Fortunately, other traces were left by what Kite assumed to have been a short and brutal conflict. Along the cobblestones, he could find small traces of blood having been spilled and smeared; the trail ending at where the corpse lay sprawled and indicating that it had been dragged along for a short distance.

“Then to the heart we go,” Kite thought to himself, easily imagining the swift disciple of Pain as a dark shadow, not even stopping as her chains latched on to her prey, dragging the man along for a bit while dealing their gruesome damage. Before his mind’s eye, the flickering phantom dropped the man where he lay only to continue onward without breaking stride. “Fortune, please make this be the right direction.”

A few meters further along, there was another small cluster of blood on the stones, as if having dripped from a weapon. “Or a pair of sharpened gauntlets,” Kite thought with a smile as he now had a trail to follow. It was sparse and got even more faint as he went, but it was something.

As Kite crept along the streets, the sound of battle continued to echo around him, mostly from the buildings off in the distance and the battle in the skies. He halted briefly and pressed himself to a nearby wall when he noticed the bright flash from above as the former grand elder Meridian unleashed a torrent of exploding stars, silvery destruction driving the sect leader further back in the skies. Some of the projectiles were deflected, landing on the buildings beneath and shattering tile and wood whenever the defensive formations failed.

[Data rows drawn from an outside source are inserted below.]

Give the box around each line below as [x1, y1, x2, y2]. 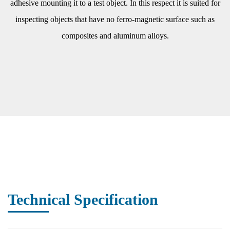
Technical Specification [8, 191, 158, 208]
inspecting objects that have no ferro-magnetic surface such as [15, 15, 215, 24]
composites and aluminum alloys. [61, 31, 169, 40]
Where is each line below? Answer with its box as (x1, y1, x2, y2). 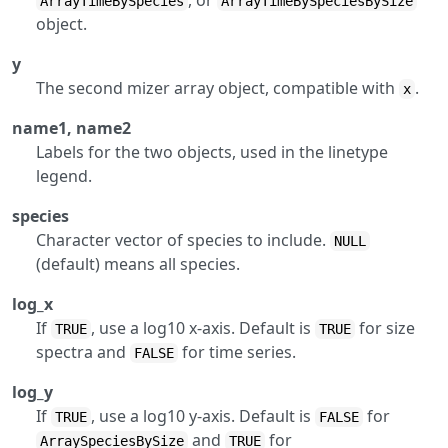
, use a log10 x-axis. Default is (91, 317, 315, 339)
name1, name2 (12, 117, 131, 139)
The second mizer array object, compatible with (36, 77, 399, 99)
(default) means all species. (36, 253, 240, 275)
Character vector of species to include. (36, 229, 330, 251)
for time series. (178, 341, 296, 363)
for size (355, 317, 415, 339)
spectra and (36, 341, 130, 363)

It did not take long for the trail to become so faint that Kite had trouble making it out, sometimes needing to double back a bit to find the few smudges that remained. He had come a lot closer to the more heavily contested areas as he went, the streets and beautiful buildings around him all but deserted as whatever combatants in the vicinity were quite busy a few blocks over. This was, in the end, also what allowed him to pick up something else just as the trail started growing faint enough to have him question if it was even there.

The conflict in the sky and that near the heart of the sect compound sent out ripples of unleashed aura faintly detectable even at this distance, but when a pair of clashing auras bloomed into being a lot closer and removed from the rest of the fighting, Kite knew that Fortune had indeed smiled upon him once more. One was hard and sharp; a cloud of spikes shredding and tearing even while remaining perfectly controlled. Dancer on the Broken River was weaving her bloody art. The other was different; nebulous and surprisingly nondescript. It gave Kite an odd feeling which he couldn’t quite place, as if something within it strained against its confines as it swelled in conflict.

He picked up speed, his careful stride now all but a dash as Glint floated out of her bottle and Sage manifested to float just behind him as usual.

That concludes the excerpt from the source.